Start of LISTED RECORDS
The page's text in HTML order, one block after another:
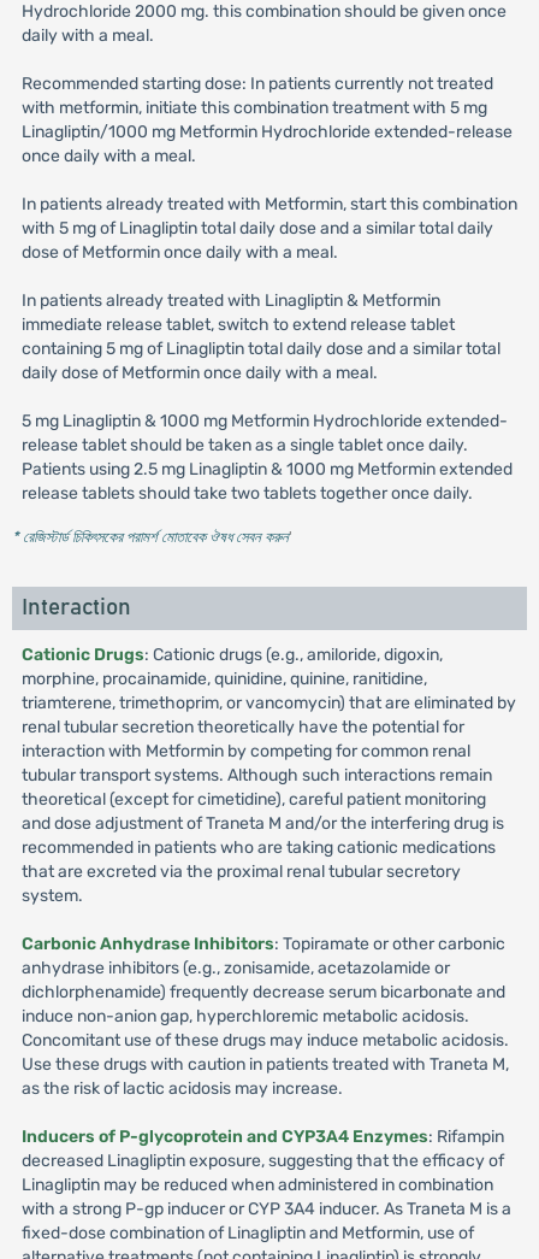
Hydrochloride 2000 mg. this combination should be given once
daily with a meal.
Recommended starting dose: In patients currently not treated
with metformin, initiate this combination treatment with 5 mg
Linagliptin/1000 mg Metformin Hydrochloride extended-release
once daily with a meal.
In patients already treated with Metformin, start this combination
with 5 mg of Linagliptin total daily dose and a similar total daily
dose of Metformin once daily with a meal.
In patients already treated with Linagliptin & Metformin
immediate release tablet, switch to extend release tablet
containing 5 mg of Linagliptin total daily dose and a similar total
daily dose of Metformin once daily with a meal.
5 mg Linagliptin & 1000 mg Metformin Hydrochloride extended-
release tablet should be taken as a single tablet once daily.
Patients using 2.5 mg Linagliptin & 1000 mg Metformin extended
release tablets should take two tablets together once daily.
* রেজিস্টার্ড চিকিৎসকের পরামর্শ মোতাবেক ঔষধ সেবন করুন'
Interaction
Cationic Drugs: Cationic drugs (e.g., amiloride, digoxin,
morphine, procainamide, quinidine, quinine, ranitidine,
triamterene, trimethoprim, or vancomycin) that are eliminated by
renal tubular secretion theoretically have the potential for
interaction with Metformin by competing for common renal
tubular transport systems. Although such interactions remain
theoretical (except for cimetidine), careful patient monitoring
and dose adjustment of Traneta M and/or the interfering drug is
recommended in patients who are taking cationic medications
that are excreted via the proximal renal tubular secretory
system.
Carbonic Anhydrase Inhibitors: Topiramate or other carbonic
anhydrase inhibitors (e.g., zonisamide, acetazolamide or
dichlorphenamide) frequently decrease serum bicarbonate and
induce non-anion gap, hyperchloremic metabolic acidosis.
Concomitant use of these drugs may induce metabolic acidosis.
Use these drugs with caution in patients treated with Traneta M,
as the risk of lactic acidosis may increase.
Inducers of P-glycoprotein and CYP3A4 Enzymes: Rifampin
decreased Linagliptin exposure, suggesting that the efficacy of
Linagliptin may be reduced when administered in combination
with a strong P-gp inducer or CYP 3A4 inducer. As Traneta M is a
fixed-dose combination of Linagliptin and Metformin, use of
End of LISTED RECORDS
Start of LISTED RECORDS
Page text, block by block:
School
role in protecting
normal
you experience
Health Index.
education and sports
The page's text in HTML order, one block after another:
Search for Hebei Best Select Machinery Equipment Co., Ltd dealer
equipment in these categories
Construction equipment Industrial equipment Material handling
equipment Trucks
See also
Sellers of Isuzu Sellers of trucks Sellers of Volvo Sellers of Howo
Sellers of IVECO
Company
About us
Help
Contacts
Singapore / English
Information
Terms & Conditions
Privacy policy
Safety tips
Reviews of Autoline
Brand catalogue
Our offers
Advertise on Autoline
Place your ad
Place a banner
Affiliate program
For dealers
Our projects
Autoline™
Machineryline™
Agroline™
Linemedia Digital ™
End of LISTED RECORDS
REQUIRED WORK: Would you print exactly, and only, the lines of the data above from the line with "Safety tips" through the line with "Linemedia Digital ™", inclusive?

RESULT OF THE TASK:
Safety tips
Reviews of Autoline
Brand catalogue
Our offers
Advertise on Autoline
Place your ad
Place a banner
Affiliate program
For dealers
Our projects
Autoline™
Machineryline™
Agroline™
Linemedia Digital ™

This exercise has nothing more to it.